I will be on campus today, and although I know it is short notice, I was wondering if you might have 10 minutes when you would be willing to meet with me to briefly talk about your work and any possible opportunities for me to get involved in your research. Any time that would be convenient for you would be fine with me, as meeting with you is my first priority during this campus visit.
Thank you in advance for your consideration.
Sincerely, Carlos Lopez"
These emails were fake; they were part of a field experiment to measure whether professors were more likely to respond to the email depending on (1) the time-frame (today versus next week) and (2) the name of the sender, which was varied to signal ethnicity and gender (Carlos Lopez, Meredith Roberts, Raj Singh, etc). The researchers found that when the requests were to meet in one week, Caucasian males were granted access to faculty members about 25% more often than were women and minorities. But when the fictitious students requested meetings that same day, these patterns were essentially eliminated (Milkman, Akinola, and Chugh 2012).

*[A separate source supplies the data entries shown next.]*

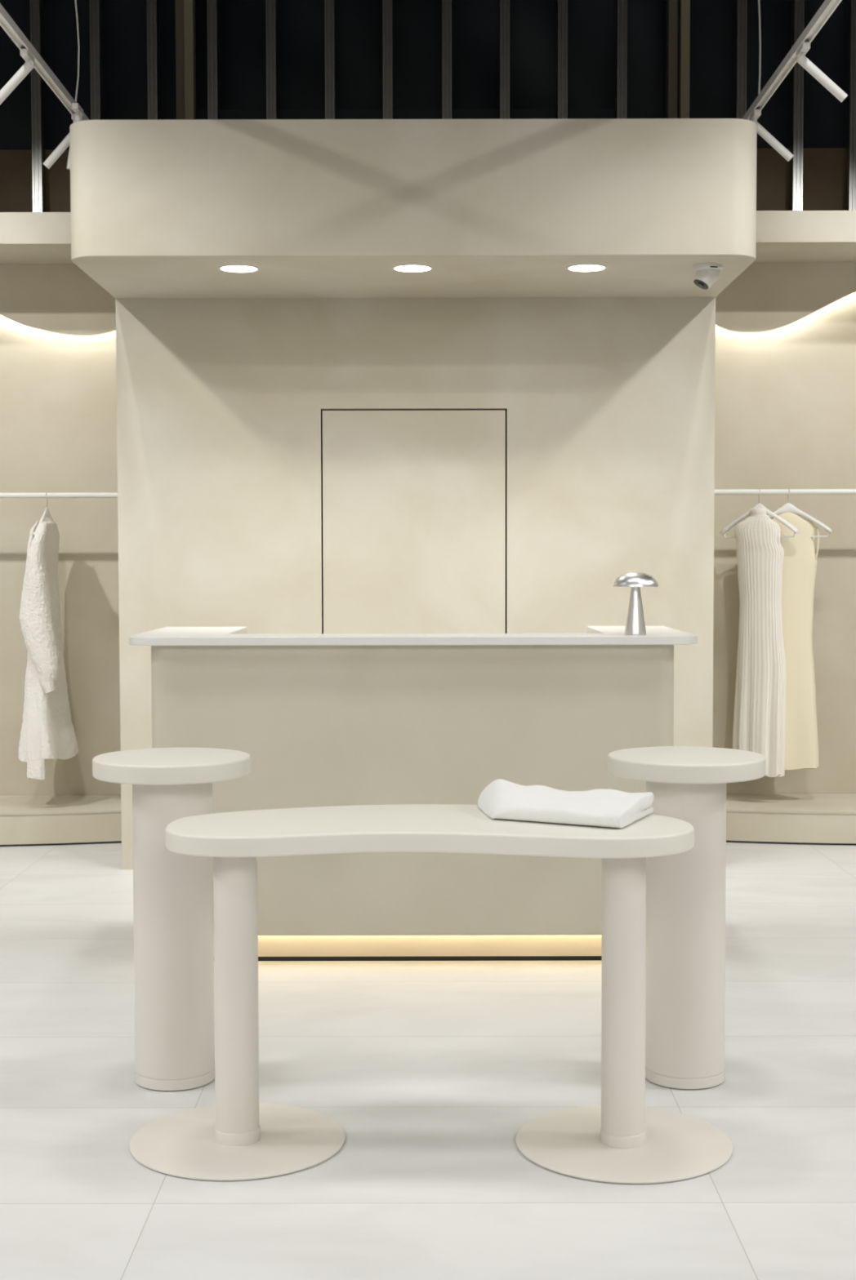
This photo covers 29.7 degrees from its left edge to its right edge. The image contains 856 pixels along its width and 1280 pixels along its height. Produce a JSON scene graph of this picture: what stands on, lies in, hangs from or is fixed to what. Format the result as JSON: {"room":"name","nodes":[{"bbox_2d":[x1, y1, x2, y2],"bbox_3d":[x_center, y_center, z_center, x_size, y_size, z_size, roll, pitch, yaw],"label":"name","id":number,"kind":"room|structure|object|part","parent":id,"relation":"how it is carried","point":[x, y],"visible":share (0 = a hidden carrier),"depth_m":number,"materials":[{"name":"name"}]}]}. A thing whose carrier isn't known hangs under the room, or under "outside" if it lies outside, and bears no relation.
{"room":"clothing store","nodes":[
{"label":"clothing store","id":0,"kind":"room"},
{"bbox_2d":[0,315,120,795],"bbox_3d":[-3.002,-0.533,8.246,3.299,2.990,0.080,0,3,0],"label":"wall","id":1,"kind":"structure","parent":0,"point":[58,391],"depth_m":8.20,"materials":[{"name":"paint"}]},
{"bbox_2d":[0,212,74,263],"bbox_3d":[-3.005,-1.944,7.899,3.299,0.148,0.680,0,3,0],"label":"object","id":2,"kind":"object","parent":1,"relation":"attached to","point":[25,237],"visible":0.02,"depth_m":7.56,"materials":[{"name":"beige paint"}]},
{"bbox_2d":[0,263,115,335],"bbox_3d":[-3.004,-1.702,8.100,3.299,0.353,0.060,0,3,0],"label":"panel","id":3,"kind":"object","parent":2,"relation":"attached to","point":[58,298],"visible":0.61,"depth_m":8.07,"materials":[{"name":"paint"}]},
{"bbox_2d":[69,118,756,298],"bbox_3d":[-0.055,-1.709,6.504,2.602,0.508,0.973,0,3,0],"label":"canopy","id":4,"kind":"object","parent":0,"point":[408,268],"depth_m":6.02,"materials":[{"name":"white paint"}]},
{"bbox_3d":[-0.736,-1.446,6.284,0.160,0.005,0.160,0,3,0],"label":"downlight","id":5,"kind":"part","parent":4,"relation":"part of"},
{"bbox_2d":[220,266,257,271],"bbox_3d":[-0.736,-1.446,6.284,0.141,0.004,0.141,0,3,4],"label":"diffuser","id":6,"kind":"object","parent":4,"relation":"attached to","point":[226,268],"depth_m":6.28,"materials":[{"name":"white plastic"}]},
{"bbox_2d":[394,265,430,271],"bbox_3d":[-0.060,-1.447,6.283,0.141,0.004,0.141,0,3,-4],"label":"diffuser","id":7,"kind":"object","parent":4,"relation":"attached to","point":[397,268],"depth_m":6.27,"materials":[{"name":"white plastic"}]},
{"bbox_3d":[-0.055,-1.712,6.504,2.602,0.503,0.973,0,3,0],"label":"canopy","id":8,"kind":"part","parent":4,"relation":"part of","materials":[{"name":"beige paint"}]},
{"bbox_2d":[568,265,604,271],"bbox_3d":[0.617,-1.448,6.282,0.141,0.004,0.141,0,3,-4],"label":"diffuser","id":9,"kind":"object","parent":4,"relation":"attached to","point":[571,268],"depth_m":6.28,"materials":[{"name":"white plastic"}]},
{"bbox_3d":[0.617,-1.448,6.282,0.160,0.005,0.160,0,3,0],"label":"downlight","id":10,"kind":"part","parent":4,"relation":"part of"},
{"bbox_2d":[693,262,722,289],"bbox_3d":[1.084,-1.404,6.253,0.115,0.092,0.114,0,3,0],"label":"security camera","id":11,"kind":"object","parent":4,"relation":"attached to","point":[706,273],"visible":1,"depth_m":6.21,"materials":[{"name":"white plastic"}]},
{"bbox_2d":[115,297,715,869],"bbox_3d":[-0.052,-0.507,7.667,2.602,2.981,1.235,0,3,0],"label":"wall","id":12,"kind":"structure","parent":0,"point":[608,402],"depth_m":7.03,"materials":[{"name":"beige paint"}]},
{"bbox_2d":[322,409,505,634],"bbox_3d":[-0.060,0.003,7.096,0.796,2.010,0.045,0,3,0],"label":"door","id":13,"kind":"structure","parent":12,"relation":"in","point":[414,501],"depth_m":7.05,"materials":[{"name":"beige paint"}]},
{"bbox_2d":[321,409,506,634],"bbox_3d":[-0.060,-0.049,7.139,1.003,2.117,0.013,0,3,0],"label":"trim","id":14,"kind":"structure","parent":12,"relation":"attached to","point":[322,410],"depth_m":7.10,"materials":[{"name":"black metal"}]},
{"bbox_2d":[0,0,847,150],"bbox_3d":[-0.054,-2.737,9.095,9.201,3.301,0.111,0,3,0],"label":"ceiling","id":15,"kind":"structure","parent":0,"point":[416,24],"depth_m":9.08,"materials":[{"name":"plastic"}]},
{"bbox_2d":[0,3,89,120],"bbox_3d":[-1.548,-2.190,4.311,0.036,0.034,6.420,0,3,0],"label":"track","id":16,"kind":"object","parent":15,"relation":"hanging from","point":[7,24],"visible":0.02,"depth_m":6.38,"materials":[{"name":"white metal"}]},
{"bbox_2d":[0,48,34,104],"bbox_3d":[-1.613,-2.155,6.235,0.184,0.225,0.110,0,3,0],"label":"track spotlight","id":17,"kind":"object","parent":16,"relation":"hanging from","point":[27,67],"visible":1,"depth_m":6.22,"materials":[{"name":"white metal"}]},
{"bbox_2d":[43,113,83,168],"bbox_3d":[-1.610,-2.195,7.125,0.180,0.228,0.110,0,3,0],"label":"track spotlight","id":18,"kind":"object","parent":16,"relation":"hanging from","point":[64,144],"visible":0.52,"depth_m":7.11,"materials":[{"name":"white metal"}]},
{"bbox_2d":[66,102,83,169],"bbox_3d":[-1.525,-2.167,6.966,0.070,0.271,0.110,0,3,0],"label":"track spotlight","id":19,"kind":"object","parent":16,"relation":"hanging from","point":[77,108],"visible":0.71,"depth_m":6.95,"materials":[{"name":"white metal"}]},
{"bbox_2d":[741,0,841,119],"bbox_3d":[1.432,-2.196,4.309,0.036,0.034,6.420,0,3,0],"label":"track","id":20,"kind":"object","parent":15,"relation":"hanging from","point":[827,7],"visible":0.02,"depth_m":6.34,"materials":[{"name":"white metal"}]},
{"bbox_2d":[749,109,793,161],"bbox_3d":[1.507,-2.207,7.082,0.195,0.213,0.110,0,3,0],"label":"track spotlight","id":21,"kind":"object","parent":20,"relation":"hanging from","point":[764,134],"visible":0.86,"depth_m":7.07,"materials":[{"name":"white metal"}]},
{"bbox_2d":[795,41,847,102],"bbox_3d":[1.507,-2.164,6.173,0.196,0.212,0.110,0,3,0],"label":"track spotlight","id":22,"kind":"object","parent":20,"relation":"hanging from","point":[802,60],"visible":1,"depth_m":6.16,"materials":[{"name":"white metal"}]},
{"bbox_2d":[0,842,855,1279],"bbox_3d":[-0.052,1.248,3.213,9.200,0.100,12.300,0,3,0],"label":"floor","id":23,"kind":"structure","parent":0,"point":[430,1073],"depth_m":4.03,"materials":[{"name":"tile"}]},
{"bbox_2d":[0,149,71,212],"bbox_3d":[-3.001,-0.902,9.070,3.300,3.648,0.020,0,3,0],"label":"wall","id":24,"kind":"structure","parent":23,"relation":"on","point":[15,166],"depth_m":8.98,"materials":[{"name":"brown paint"}]},
{"bbox_2d":[30,0,45,212],"bbox_3d":[-2.151,-1.723,8.967,0.053,5.295,0.075,0,3,0],"label":"stud","id":25,"kind":"object","parent":23,"relation":"on","point":[36,6],"visible":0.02,"depth_m":8.88,"materials":[{"name":"metal"}]},
{"bbox_2d":[0,795,121,846],"bbox_3d":[-2.999,0.893,7.973,3.293,0.166,0.596,0,3,0],"label":"display platform","id":26,"kind":"object","parent":23,"relation":"on","point":[25,820],"visible":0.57,"depth_m":7.76,"materials":[{"name":"beige paint"}]},
{"bbox_2d":[88,0,102,119],"bbox_3d":[-1.825,-1.724,8.967,0.053,5.295,0.075,0,3,0],"label":"stud","id":27,"kind":"object","parent":23,"relation":"on","point":[95,6],"visible":0.02,"depth_m":8.87,"materials":[{"name":"metal"}]},
{"bbox_2d":[146,0,159,119],"bbox_3d":[-1.511,-1.725,8.966,0.053,5.295,0.075,0,3,0],"label":"stud","id":28,"kind":"object","parent":23,"relation":"on","point":[153,31],"visible":0.02,"depth_m":8.86,"materials":[{"name":"metal"}]},
{"bbox_2d":[92,747,250,1090],"bbox_3d":[-0.663,0.726,4.210,0.406,0.850,0.406,0,3,0],"label":"pedestal table","id":29,"kind":"object","parent":23,"relation":"on","point":[173,892],"visible":1,"depth_m":4.12,"materials":[{"name":"white paint"}]},
{"bbox_2d":[174,0,184,119],"bbox_3d":[-1.356,-1.725,8.971,0.050,5.295,0.085,0,3,0],"label":"post","id":30,"kind":"object","parent":23,"relation":"on","point":[180,36],"visible":0.02,"depth_m":8.86,"materials":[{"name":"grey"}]},
{"bbox_2d":[195,108,650,119],"bbox_3d":[-0.055,-2.914,8.965,2.580,0.065,0.022,0,3,0],"label":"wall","id":31,"kind":"structure","parent":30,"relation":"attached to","point":[482,113],"depth_m":8.96,"materials":[{"name":"metal"}]},
{"bbox_2d":[183,0,195,119],"bbox_3d":[-1.303,-1.724,8.934,0.049,5.295,0.090,0,3,0],"label":"post","id":32,"kind":"object","parent":23,"relation":"on","point":[188,5],"visible":0.02,"depth_m":8.82,"materials":[{"name":"beige"}]},
{"bbox_2d":[206,0,218,119],"bbox_3d":[-1.181,-1.725,8.966,0.053,5.295,0.075,0,3,0],"label":"stud","id":33,"kind":"object","parent":23,"relation":"on","point":[211,5],"visible":0.02,"depth_m":8.86,"materials":[{"name":"metal"}]},
{"bbox_2d":[265,0,277,119],"bbox_3d":[-0.859,-1.726,8.966,0.053,5.295,0.075,0,3,0],"label":"stud","id":34,"kind":"object","parent":23,"relation":"on","point":[270,5],"visible":0.02,"depth_m":8.86,"materials":[{"name":"metal"}]},
{"bbox_2d":[324,0,335,119],"bbox_3d":[-0.537,-1.726,8.966,0.053,5.295,0.075,0,3,0],"label":"stud","id":35,"kind":"object","parent":23,"relation":"on","point":[329,5],"visible":0.02,"depth_m":8.86,"materials":[{"name":"metal"}]},
{"bbox_2d":[382,0,392,119],"bbox_3d":[-0.219,-1.727,8.965,0.053,5.295,0.075,0,3,0],"label":"stud","id":36,"kind":"object","parent":23,"relation":"on","point":[387,5],"visible":0.02,"depth_m":8.86,"materials":[{"name":"metal"}]},
{"bbox_2d":[128,626,697,960],"bbox_3d":[-0.049,0.523,5.727,1.890,1.109,0.870,0,3,0],"label":"reception counter","id":37,"kind":"object","parent":23,"relation":"on","point":[335,719],"depth_m":5.33,"materials":[{"name":"white"}]},
{"bbox_2d":[128,626,697,645],"bbox_3d":[-0.050,-0.017,5.701,1.890,0.028,0.870,0,3,0],"label":"countertop","id":38,"kind":"structure","parent":37,"relation":"on","point":[595,635],"depth_m":5.27,"materials":[{"name":"white stone"}]},
{"bbox_2d":[613,572,657,635],"bbox_3d":[0.692,-0.122,5.385,0.150,0.209,0.150,0,3,0],"label":"mushroom lamp","id":39,"kind":"object","parent":37,"relation":"on","point":[634,624],"visible":1,"depth_m":5.36,"materials":[{"name":"silver metal"}]},
{"bbox_3d":[0.692,-0.099,5.386,0.072,0.162,0.072,0,3,0],"label":"stem","id":40,"kind":"part","parent":39,"relation":"part of","materials":[{"name":"silver metal"}]},
{"bbox_3d":[0.692,-0.202,5.381,0.150,0.049,0.150,0,3,0],"label":"lamp shade","id":41,"kind":"part","parent":39,"relation":"part of","materials":[{"name":"silver metal"}]},
{"bbox_2d":[128,804,732,1183],"bbox_3d":[0.005,0.798,3.784,1.412,0.746,0.607,0,3,0],"label":"table","id":42,"kind":"object","parent":23,"relation":"on","point":[620,1140],"visible":0.98,"depth_m":3.70,"materials":[{"name":"white paint"}]},
{"bbox_3d":[-0.446,0.808,3.758,0.102,0.668,0.102,0,3,0],"label":"leg","id":43,"kind":"part","parent":42,"relation":"part of","materials":[{"name":"beige metal"}]},
{"bbox_3d":[-0.444,1.169,3.776,0.500,0.007,0.500,0,3,0],"label":"plate","id":44,"kind":"part","parent":42,"relation":"part of","materials":[{"name":"beige metal"}]},
{"bbox_2d":[477,778,653,827],"bbox_3d":[0.298,0.385,3.823,0.437,0.070,0.270,1,3,16],"label":"sweater","id":45,"kind":"object","parent":42,"relation":"on","point":[504,799],"visible":1,"depth_m":3.78,"materials":[{"name":"white fabric"}]},
{"bbox_3d":[0.453,0.807,3.736,0.102,0.668,0.102,0,3,0],"label":"leg","id":46,"kind":"part","parent":42,"relation":"part of","materials":[{"name":"beige metal"}]},
{"bbox_3d":[0.454,1.168,3.754,0.500,0.007,0.500,0,3,0],"label":"plate","id":47,"kind":"part","parent":42,"relation":"part of","materials":[{"name":"beige metal"}]},
{"bbox_2d":[441,0,451,119],"bbox_3d":[0.107,-1.728,8.965,0.053,5.295,0.075,0,3,0],"label":"stud","id":48,"kind":"object","parent":23,"relation":"on","point":[446,4],"visible":0.02,"depth_m":8.86,"materials":[{"name":"metal"}]},
{"bbox_2d":[499,0,509,119],"bbox_3d":[0.425,-1.728,8.965,0.053,5.295,0.075,0,3,0],"label":"stud","id":49,"kind":"object","parent":23,"relation":"on","point":[504,4],"visible":0.02,"depth_m":8.86,"materials":[{"name":"metal"}]},
{"bbox_2d":[556,0,567,118],"bbox_3d":[0.742,-1.729,8.965,0.053,5.295,0.075,0,3,0],"label":"stud","id":50,"kind":"object","parent":23,"relation":"on","point":[562,5],"visible":0.02,"depth_m":8.86,"materials":[{"name":"metal"}]},
{"bbox_2d":[615,0,626,118],"bbox_3d":[1.068,-1.730,8.964,0.053,5.295,0.075,0,3,0],"label":"stud","id":51,"kind":"object","parent":23,"relation":"on","point":[620,5],"visible":0.02,"depth_m":8.86,"materials":[{"name":"metal"}]},
{"bbox_2d":[665,0,677,118],"bbox_3d":[1.347,-1.730,8.969,0.050,5.295,0.085,0,3,0],"label":"post","id":52,"kind":"object","parent":23,"relation":"on","point":[671,5],"visible":0.02,"depth_m":8.86,"materials":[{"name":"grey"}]},
{"bbox_2d":[677,0,689,118],"bbox_3d":[1.409,-1.729,8.931,0.049,5.295,0.090,0,3,0],"label":"post","id":53,"kind":"object","parent":23,"relation":"on","point":[683,5],"visible":0.02,"depth_m":8.82,"materials":[{"name":"beige"}]},
{"bbox_2d":[607,746,765,1089],"bbox_3d":[0.672,0.723,4.214,0.406,0.850,0.406,0,3,0],"label":"pedestal table","id":54,"kind":"object","parent":23,"relation":"on","point":[685,995],"visible":0.98,"depth_m":4.13,"materials":[{"name":"white paint"}]},
{"bbox_2d":[733,0,746,119],"bbox_3d":[1.725,-1.731,8.964,0.053,5.295,0.075,0,3,0],"label":"stud","id":55,"kind":"object","parent":23,"relation":"on","point":[740,6],"visible":0.02,"depth_m":8.86,"materials":[{"name":"metal"}]},
{"bbox_2d":[725,793,855,845],"bbox_3d":[2.902,0.882,7.968,3.293,0.166,0.596,0,3,0],"label":"display platform","id":56,"kind":"object","parent":23,"relation":"on","point":[799,819],"visible":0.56,"depth_m":7.74,"materials":[{"name":"beige paint"}]},
{"bbox_2d":[789,0,804,210],"bbox_3d":[2.038,-1.731,8.963,0.053,5.295,0.075,0,3,0],"label":"stud","id":57,"kind":"object","parent":23,"relation":"on","point":[797,6],"visible":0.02,"depth_m":8.88,"materials":[{"name":"metal"}]},
{"bbox_2d":[755,147,845,210],"bbox_3d":[2.899,-0.913,9.065,3.300,3.648,0.020,0,3,0],"label":"wall","id":58,"kind":"structure","parent":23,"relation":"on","point":[824,169],"depth_m":8.98,"materials":[{"name":"brown paint"}]},
{"bbox_2d":[844,0,855,210],"bbox_3d":[2.347,-1.732,8.963,0.053,5.295,0.075,0,3,0],"label":"stud","id":59,"kind":"object","parent":23,"relation":"on","point":[850,187],"visible":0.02,"depth_m":8.88,"materials":[{"name":"metal"}]},
{"bbox_2d":[711,292,855,794],"bbox_3d":[2.899,-0.545,8.241,3.299,2.990,0.080,0,3,0],"label":"wall","id":60,"kind":"structure","parent":0,"point":[784,397],"depth_m":8.19,"materials":[{"name":"paint"}]},
{"bbox_2d":[753,210,855,262],"bbox_3d":[2.896,-1.955,7.893,3.299,0.148,0.680,0,3,0],"label":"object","id":61,"kind":"object","parent":60,"relation":"attached to","point":[781,236],"visible":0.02,"depth_m":7.56,"materials":[{"name":"beige paint"}]},
{"bbox_2d":[715,262,855,332],"bbox_3d":[2.897,-1.718,8.095,3.299,0.344,0.060,0,3,0],"label":"panel","id":62,"kind":"object","parent":61,"relation":"attached to","point":[764,296],"visible":0.67,"depth_m":8.07,"materials":[{"name":"paint"}]},
{"bbox_3d":[-4.707,-1.442,3.138,0.100,5.300,12.400,0,3,0],"label":"wall","id":63,"kind":"structure","parent":0,"visible":0},
{"bbox_2d":[0,492,117,497],"bbox_3d":[-3.002,-0.705,7.898,3.299,0.060,0.060,0,3,0],"label":"rail","id":64,"kind":"object","parent":63,"relation":"attached to","point":[77,495],"visible":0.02,"depth_m":7.88,"materials":[{"name":"white metal"}]},
{"bbox_2d":[34,492,53,535],"bbox_3d":[-1.864,-0.604,7.902,0.021,0.240,0.380,0,3,3],"label":"clothes hanger","id":65,"kind":"object","parent":64,"relation":"hanging from","point":[46,513],"visible":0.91,"depth_m":7.87,"materials":[{"name":"white plastic"}]},
{"bbox_2d":[17,520,78,779],"bbox_3d":[-1.865,0.039,7.920,0.260,1.240,0.542,0,3,0],"label":"coat","id":66,"kind":"object","parent":65,"relation":"hanging from","point":[47,730],"visible":1,"depth_m":7.73,"materials":[{"name":"white fabric"}]},
{"bbox_3d":[-1.883,0.451,7.749,0.098,0.434,0.075,0,3,0],"label":"panel","id":67,"kind":"part","parent":66,"relation":"part of","materials":[{"name":"white fabric"}]},
{"bbox_3d":[4.593,-1.460,3.130,0.100,5.300,12.400,0,3,0],"label":"wall","id":68,"kind":"structure","parent":0,"visible":0},
{"bbox_2d":[713,488,855,494],"bbox_3d":[2.899,-0.726,7.892,3.299,0.060,0.060,0,3,0],"label":"rail","id":69,"kind":"object","parent":68,"relation":"attached to","point":[717,491],"visible":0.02,"depth_m":7.88,"materials":[{"name":"white metal"}]},
{"bbox_2d":[720,488,798,537],"bbox_3d":[1.620,-0.621,7.898,0.406,0.240,0.043,2,3,38],"label":"clothes hanger","id":70,"kind":"object","parent":69,"relation":"hanging from","point":[758,505],"visible":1,"depth_m":7.88,"materials":[{"name":"white plastic"}]},
{"bbox_2d":[732,508,785,777],"bbox_3d":[1.619,0.011,7.915,0.280,1.308,0.106,2,3,35],"label":"dress","id":71,"kind":"object","parent":70,"relation":"hanging from","point":[759,702],"visible":0.98,"depth_m":7.87,"materials":[{"name":"white fabric"}]},
{"bbox_3d":[1.706,-0.478,7.835,0.016,0.133,0.059,1,3,19],"label":"armhole trim","id":72,"kind":"part","parent":71,"relation":"part of","materials":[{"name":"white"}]},
{"bbox_2d":[767,488,831,537],"bbox_3d":[1.763,-0.622,7.898,0.412,0.238,0.042,1,3,16],"label":"clothes hanger","id":73,"kind":"object","parent":69,"relation":"hanging from","point":[788,507],"visible":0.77,"depth_m":7.87,"materials":[{"name":"white plastic"}]},
{"bbox_2d":[770,507,818,769],"bbox_3d":[1.764,-0.008,7.958,0.323,1.287,0.127,0,3,11],"label":"dress","id":74,"kind":"object","parent":73,"relation":"hanging from","point":[799,557],"visible":0.63,"depth_m":7.90,"materials":[{"name":"beige fabric"}]},
{"bbox_3d":[1.892,-0.470,7.880,0.015,0.164,0.040,-2,3,-35],"label":"armhole trim","id":75,"kind":"part","parent":74,"relation":"part of","materials":[{"name":"beige fabric"}]},
{"bbox_3d":[-0.063,-4.150,3.055,9.600,0.100,12.500,0,3,0],"label":"ceiling","id":76,"kind":"structure","parent":0,"visible":0},
{"bbox_2d":[74,0,79,102],"bbox_3d":[-1.534,-3.326,7.000,0.036,1.981,0.008,0,3,0],"label":"power cord","id":77,"kind":"object","parent":76,"relation":"hanging from","point":[75,1],"visible":0.86,"depth_m":7.04,"materials":[{"name":"white plastic"}]},
{"bbox_2d":[757,0,760,94],"bbox_3d":[1.434,-3.332,6.998,0.032,1.980,0.008,0,3,0],"label":"power cord","id":78,"kind":"object","parent":76,"relation":"hanging from","point":[758,3],"visible":0.88,"depth_m":7.03,"materials":[{"name":"white plastic"}]}
]}

“Recently, you received an email from a student asking for 10 minutes of your time to discuss your Ph.D. program (the body of the email appears below). We are emailing you today to debrief you on the actual purpose of that email, as it was part of a research study. We sincerely hope our study did not cause you any disruption and we apologize if you were at all inconvenienced. Our hope is that this letter will provide a sufficient explanation of the purpose and design of our study to alleviate any concerns you may have about your involvement. We want to thank you for your time and for reading further if you are interested in understanding why you received this message. We hope you will see the value of the knowledge we anticipate producing with this large academic study.”
After explaining the purpose and design of the study, they further noted that:
“As soon as the results of our research are available, we will post them on our websites. Please rest assured that no identifiable data will ever be reported from this study, and our between subject design ensures that we will only be able to identify email responsiveness patterns in aggregate—not at the individual level. No individual or university will be identifiable in any of the research or data we publish. Of course, any one individual email response is not meaningful as there are multiple reasons why an individual faculty member might accept or decline a meeting request. All data has already been de-identified and the identifiable email responses have already been deleted from our databases and related server. In addition, during the time when the data was identifiable, it was protected with strong and secure passwords. And as is always the case when academics conduct research involving human subjects, our research protocols were approved by our universities’ Institutional Review Boards (the Columbia University Morningside IRB and the University of Pennsylvania IRB).
If you have any questions about your rights as a research subject, you may contact the Columbia University Morningside Institutional Review Board at [redacted] or by email at [redacted] and/or the University of Pennsylvania Institutional Review Board at [redacted].
Thank you again for your time and understanding of the work we are doing."